In his book “The Great War For Civilization”, Robert Fisk wrote: “After the Allied victory of 1918, at the end of my father’s war, the victors divided up the lands of their former enemies. In the space of just seventeen months, they created the borders of Northern Ireland, Yugoslavia and most of the Middle East. And I have spent my entire career—in Belfast and Sarajevo, in Beirut and Baghdad—watching the people within those borders burn.”

Robert Fisk in 2001 after being beaten while reporting along Afghanistan’s border with Pakistan. [Credit…Hussein Malla/Associated Press]

It was perhaps then, when those borders were created, that the peoples within them lost their voice, and that their story began to be written by somebody else. And at some point along the way, more and more journalists also gave up on reality, confined themselves to borders and sold their pens out to power. Robert Fisk was one of those international reporters who didn’t. One who went beyond the borders created by colonial powers, and took upon himself the task of showing the story of these peoples as they live it. He also encouraged journalists belonging to these peoples to raise their voices and tell their people’s stories from within, as he did with many of his Palestinian colleagues in Gaza.

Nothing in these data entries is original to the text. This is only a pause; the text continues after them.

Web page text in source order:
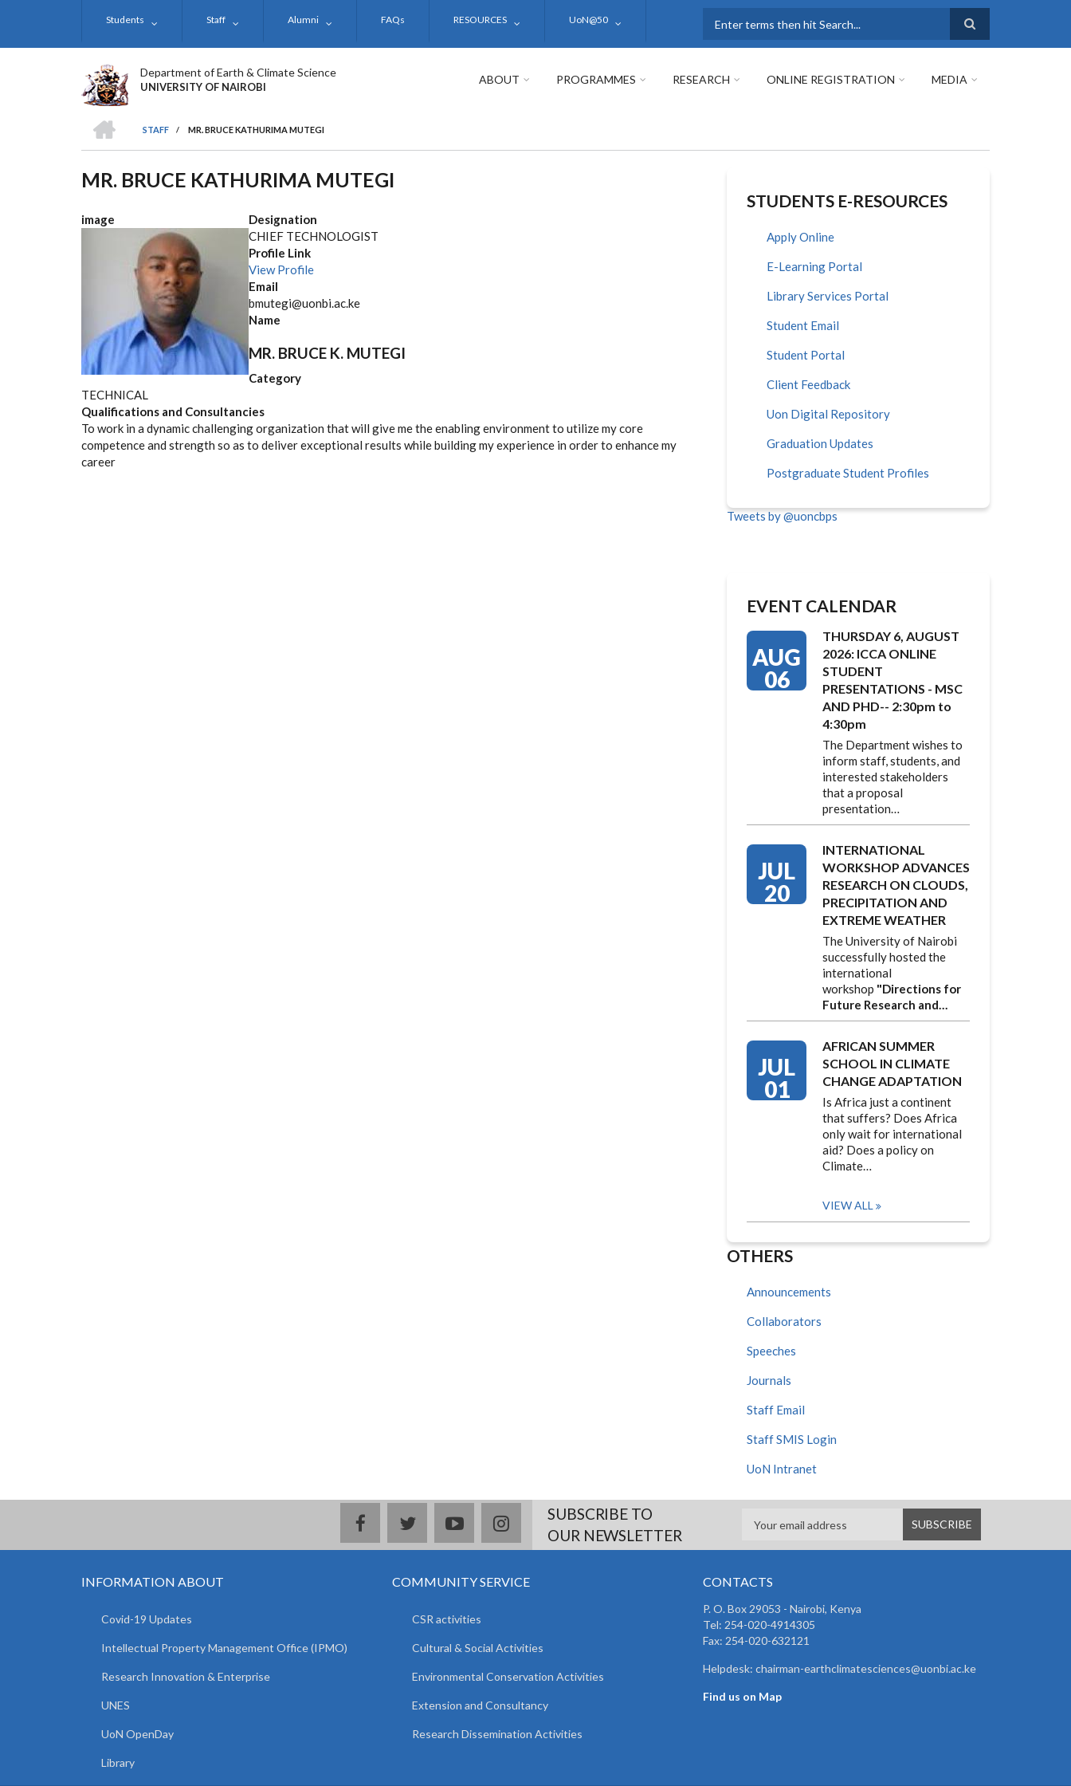
Students Staff Alumni FAQs RESOURCES UoN@50
Department of Earth & Climate Science
UNIVERSITY OF NAIROBI
ABOUT PROGRAMMES RESEARCH ONLINE REGISTRATION MEDIA
BREADCRUMB
STAFF
/ MR. BRUCE KATHURIMA MUTEGI
MR. BRUCE KATHURIMA MUTEGI
image
Designation
CHIEF TECHNOLOGIST
Profile Link
View Profile
Email
bmutegi@uonbi.ac.ke
Name
MR. BRUCE K. MUTEGI
Category
TECHNICAL
Qualifications and Consultancies
To work in a dynamic challenging organization that will give me the enabling environment to utilize my core
competence and strength so as to deliver exceptional results while building my experience in order to enhance my
career
STUDENTS E-RESOURCES
Apply Online
E-Learning Portal
Library Services Portal
Student Email
Student Portal
Client Feedback
Uon Digital Repository
Graduation Updates
Postgraduate Student Profiles
Tweets by @uoncbps
EVENT CALENDAR
AUG
06
THURSDAY 6, AUGUST
2026: ICCA ONLINE
STUDENT
PRESENTATIONS - MSC
AND PHD-- 2:30pm to
4:30pm
The Department wishes to
inform staff, students, and
interested stakeholders
that a proposal
presentation…
JUL
20
INTERNATIONAL
WORKSHOP ADVANCES
RESEARCH ON CLOUDS,
PRECIPITATION AND
EXTREME WEATHER
The University of Nairobi
successfully hosted the
international
workshop "Directions for
Future Research and…
JUL
01
AFRICAN SUMMER
SCHOOL IN CLIMATE
CHANGE ADAPTATION
Is Africa just a continent
that suffers? Does Africa
only wait for international
aid? Does a policy on
Climate…
VIEW ALL
OTHERS
Announcements
Collaborators
Speeches
Journals
Staff Email
Staff SMIS Login
UoN Intranet
facebooktwitteryoutubeinstagramSUBSCRIBE TO
OUR NEWSLETTER
INFORMATION ABOUT
Covid-19 Updates
Intellectual Property Management Office (IPMO)
Research Innovation & Enterprise
UNES
UoN OpenDay
Library
COMMUNITY SERVICE
CSR activities
Cultural & Social Activities
Environmental Conservation Activities
Extension and Consultancy
Research Dissemination Activities
CONTACTS
P. O. Box 29053 - Nairobi, Kenya
Tel: 254-020-4914305
Fax: 254-020-632121
Helpdesk: chairman-earthclimatesciences@uonbi.ac.ke
Find us on Map
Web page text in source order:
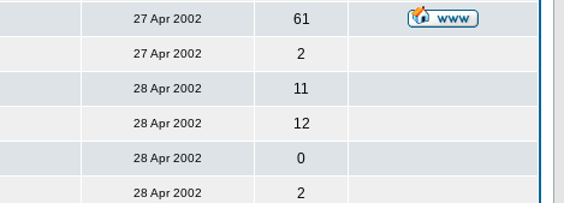
27 Apr 2002 61
27 Apr 2002 2
28 Apr 2002 11
28 Apr 2002 12
28 Apr 2002 0
28 Apr 2002 2
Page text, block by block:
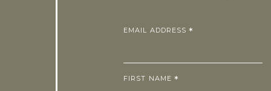
EMAIL ADDRESS*
FIRST NAME*
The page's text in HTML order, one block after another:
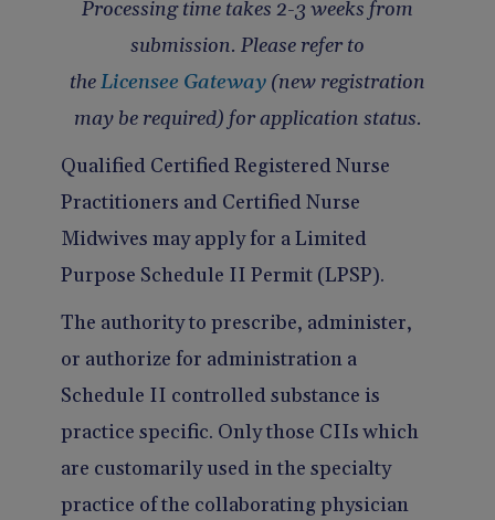
Processing time takes 2-3 weeks from
submission. Please refer to
theLicensee Gateway (new registration
may be required) for application status.
Qualified Certified Registered Nurse
Practitioners and Certified Nurse
Midwives may apply for a Limited
Purpose Schedule II Permit (LPSP).
The authority to prescribe, administer,
or authorize for administration a
Schedule II controlled substance is
practice specific. Only those CIIs which
are customarily used in the specialty
practice of the collaborating physician
Pain Management
Use of Lasers and Other Modalities
Reporting
Telemedicine
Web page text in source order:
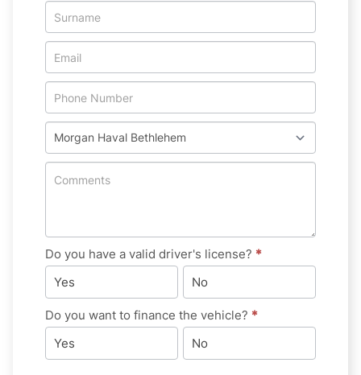
New
Special
Do you have a valid driver's license? *
Yes
No
Do you want to finance the vehicle? *
Yes
No
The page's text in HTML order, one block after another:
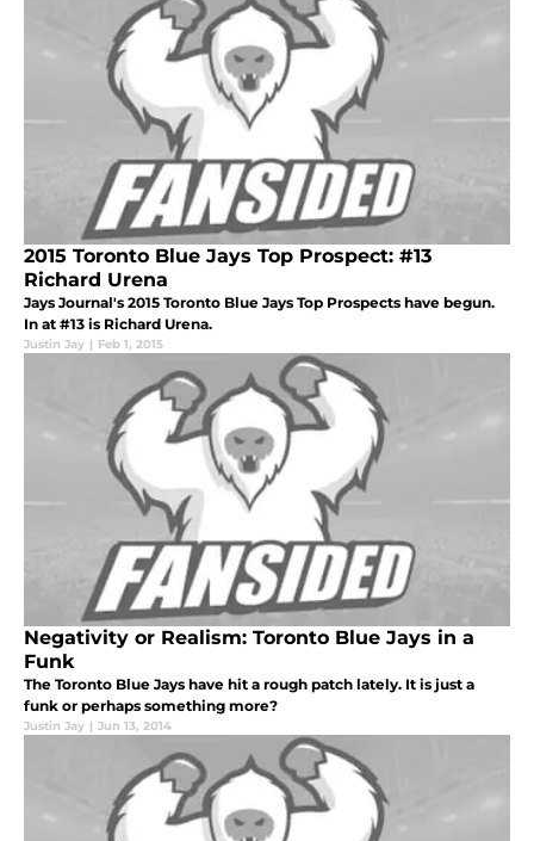
2015 Toronto Blue Jays Top Prospect: #13
Richard Urena
Jays Journal's 2015 Toronto Blue Jays Top Prospects have begun.
In at #13 is Richard Urena.
Justin Jay | Feb 1, 2015
Negativity or Realism: Toronto Blue Jays in a
Funk
The Toronto Blue Jays have hit a rough patch lately. It is just a
funk or perhaps something more?
Justin Jay | Jun 13, 2014
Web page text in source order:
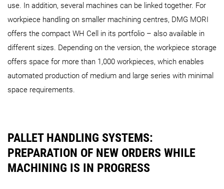
AMR 1000 AMR 2000
use. In addition, several machines can be linked together. For
workpiece handling on smaller machining centres, DMG MORI
offers the compact WH Cell in its portfolio – also available in
different sizes. Depending on the version, the workpiece storage
offers space for more than 1,000 workpieces, which enables
automated production of medium and large series with minimal
space requirements.
PALLET HANDLING SYSTEMS:
PREPARATION OF NEW ORDERS WHILE
MACHINING IS IN PROGRESS
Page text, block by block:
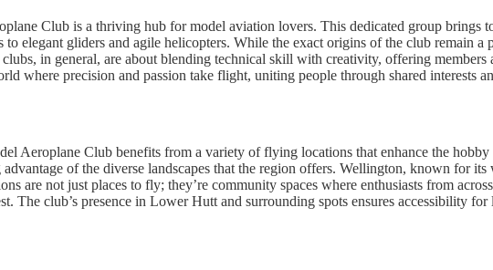
Club is a thriving hub for model aviation lovers. This dedicated group brings
elegant gliders and agile helicopters. While the exact origins of the club remain
in general, are about blending technical skill with creativity, offering
where precision and passion take flight, uniting people through shared interests
Aeroplane Club benefits from a variety of flying locations that enhance the
of the diverse landscapes that the region offers. Wellington, known for
are not just places to fly; they’re community spaces where enthusiasts from
The club’s presence in Lower Hutt and surrounding spots ensures accessibility
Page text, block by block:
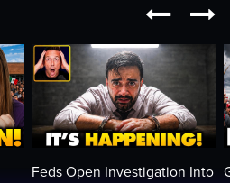
 
Feds Open Investigation Into
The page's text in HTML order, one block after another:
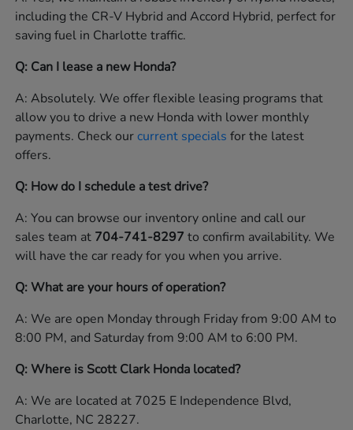
including the CR-V Hybrid and Accord Hybrid, perfect for
saving fuel in Charlotte traffic.
Q: Can I lease a new Honda?
A: Absolutely. We offer flexible leasing programs that
allow you to drive a new Honda with lower monthly
payments. Check ourcurrent specials for the latest
offers.
Q: How do I schedule a test drive?
A: You can browse our inventory online and call our
sales team at 704-741-8297 to confirm availability. We
will have the car ready for you when you arrive.
Q: What are your hours of operation?
A: We are open Monday through Friday from 9:00 AM to
8:00 PM, and Saturday from 9:00 AM to 6:00 PM.
Q: Where is Scott Clark Honda located?
A: We are located at 7025 E Independence Blvd,
Charlotte, NC 28227.
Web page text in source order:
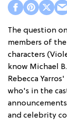
The question
members of
characters
know Michael
Rebecca
who's in the
and celebrity
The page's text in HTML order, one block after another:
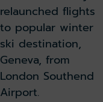
relaunched flights
to popular winter
ski destination,
Geneva, from
London Southend
Airport.
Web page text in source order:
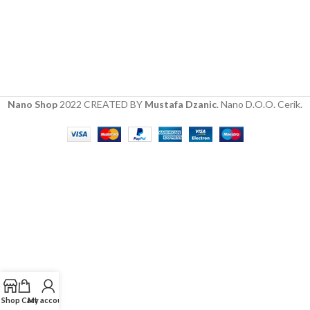
Nano Shop 2022 CREATED BY Mustafa Dzanic. Nano D.O.O. Cerik.
Shop Cart
My account
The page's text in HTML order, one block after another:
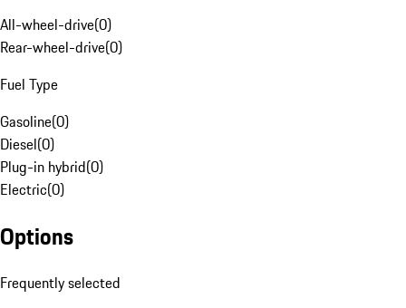
All-wheel-drive(0)
Rear-wheel-drive(0)
Fuel Type
Gasoline(0)
Diesel(0)
Plug-in hybrid(0)
Electric(0)
Options
Frequently selected
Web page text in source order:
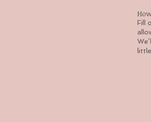
Fill
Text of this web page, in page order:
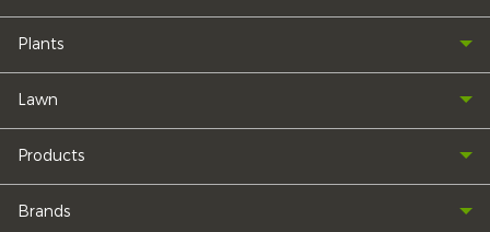
Plants
Lawn
Products
Brands
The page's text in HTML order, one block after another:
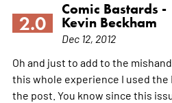
2.0
Comic Bastards -
Kevin Beckham
Dec 12, 2012
Oh and just to add to the
this whole experience I used the
the post. You know since this
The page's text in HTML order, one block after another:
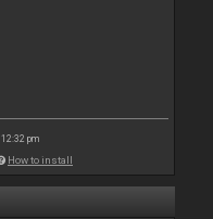
12:32 pm
How to install
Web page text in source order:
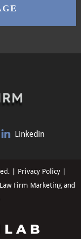
Linkedin
| Privacy Policy
Firm Marketing and
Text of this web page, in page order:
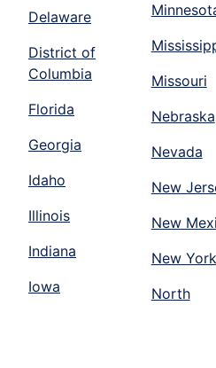
Delaware
District of
Columbia
Florida
Georgia
Idaho
Illinois
Indiana
Iowa
Missouri
Nebraska
Nevada
New
New
New York
North
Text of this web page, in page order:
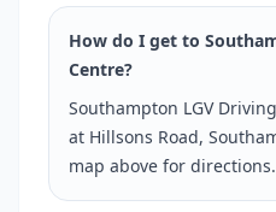
How do I get to
Centre?
Southampton LGV
at Hillsons Road,
map above for directions.
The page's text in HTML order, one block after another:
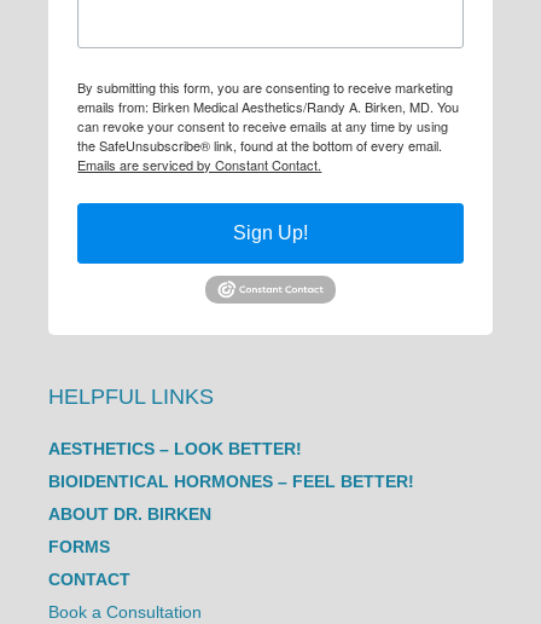
By submitting this form, you are consenting to receive marketing
emails from: Birken Medical Aesthetics/Randy A. Birken, MD. You
can revoke your consent to receive emails at any time by using
the SafeUnsubscribe® link, found at the bottom of every email.
Emails are serviced by Constant Contact.
Sign Up!
HELPFUL LINKS
AESTHETICS – LOOK BETTER!
BIOIDENTICAL HORMONES – FEEL BETTER!
ABOUT DR. BIRKEN
FORMS
CONTACT
Book a Consultation
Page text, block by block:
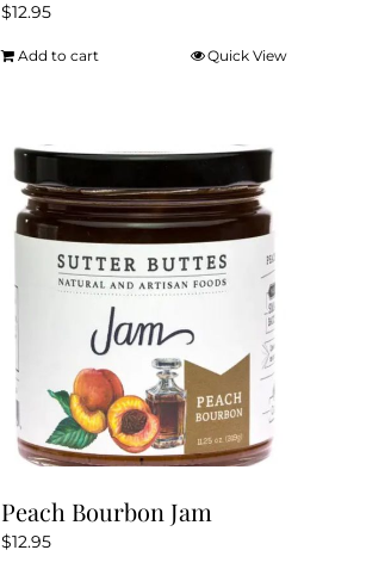
$12.95
Add to cart Quick View
Peach Bourbon Jam
$12.95
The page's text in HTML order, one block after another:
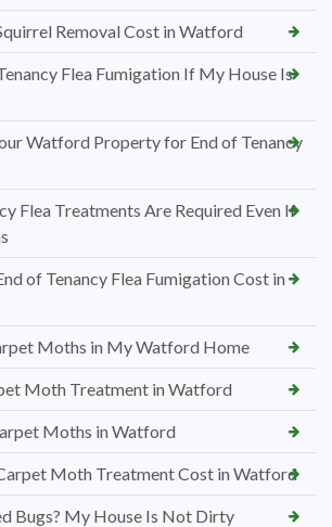
Removal Cost in Watford
Flea Fumigation If My House Is
Watford Property for End of Tenancy
Flea Treatments Are Required Even If
of Tenancy Flea Fumigation Cost in
Moths in My Watford Home
Moth Treatment in Watford
Moths in Watford
Moth Treatment Cost in Watford
Bugs? My House Is Not Dirty
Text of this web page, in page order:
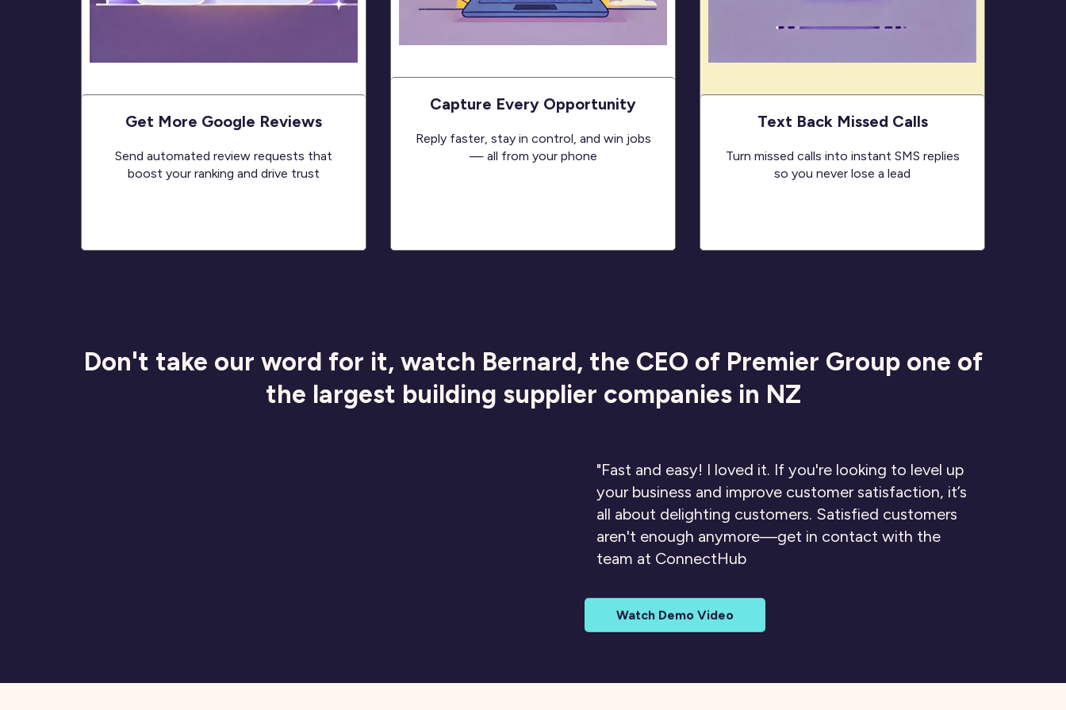
Get More Google Reviews
Send automated review requests that
boost your ranking and drive trust
Capture Every Opportunity
Reply faster, stay in control, and win jobs
— all from your phone
Text Back Missed Calls
Turn missed calls into instant SMS replies
so you never lose a lead
Don't take our word for it, watch Bernard, the CEO of Premier Group one of
the largest building supplier companies in NZ
"Fast and easy! I loved it. If you're looking to level up
your business and improve customer satisfaction, it’s
all about delighting customers. Satisfied customers
aren't enough anymore—get in contact with the
team at ConnectHub
Watch Demo Video
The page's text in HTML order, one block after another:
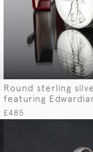
Round sterling
featuring
£485
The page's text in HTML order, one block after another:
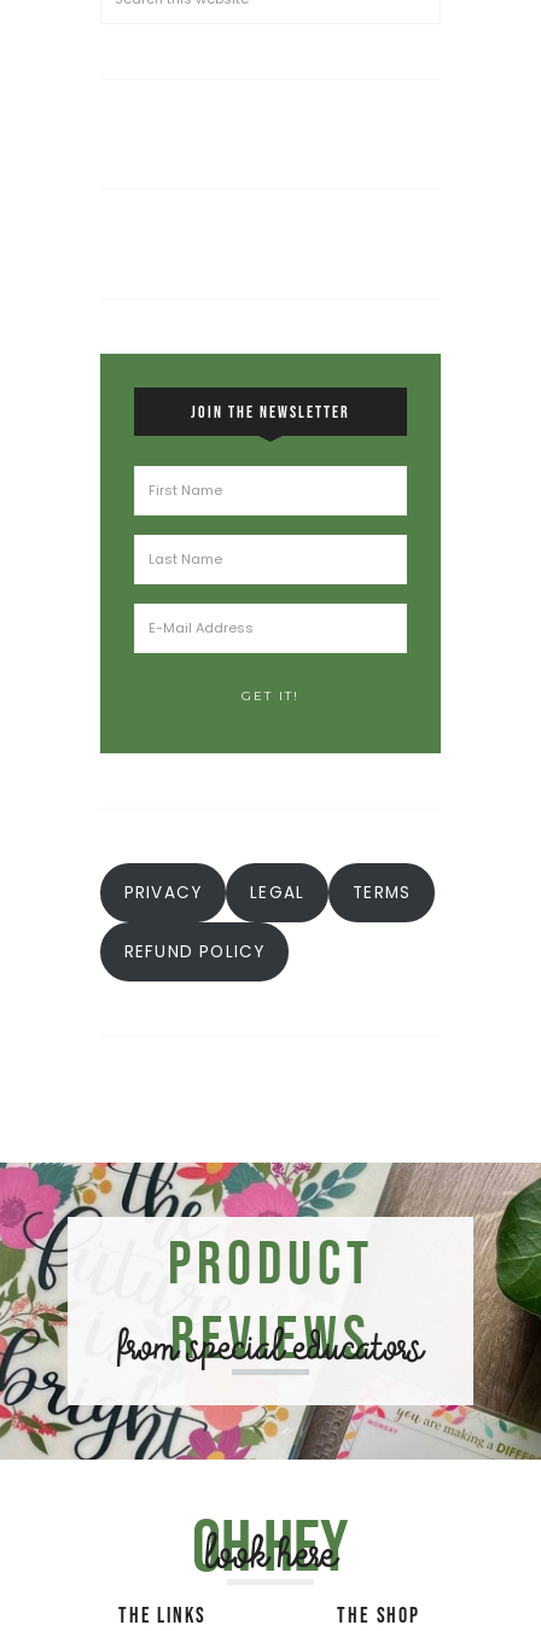
JOIN THE NEWSLETTER
PRIVACY LEGAL TERMS
REFUND POLICY
Product
Reviews
from special educators
Oh hey
look here
THE LINKS THE SHOP

Today, a new generation of journalists in the Arab world and elsewhere are using the internet to get our own narrative out to the world, and challenge the distortion of our realities by the powerful, and by the lazy journalism reporters orbiting them. And as we, journalists of the burning peoples, are more aware than ever of the fact that no body, not even Robert Fisk, could tell our story with our own words, as we live it, and that less and less international reporters are willing even to try, we still have a thought to give out to the life and legacy of Robert Fisk. Not because he was a pro-Palestinian or a pro-Iraqi, because he was not. But rather because he was a real journalist. That kind of international journalists that we, in the Middle East, rarely see around anymore.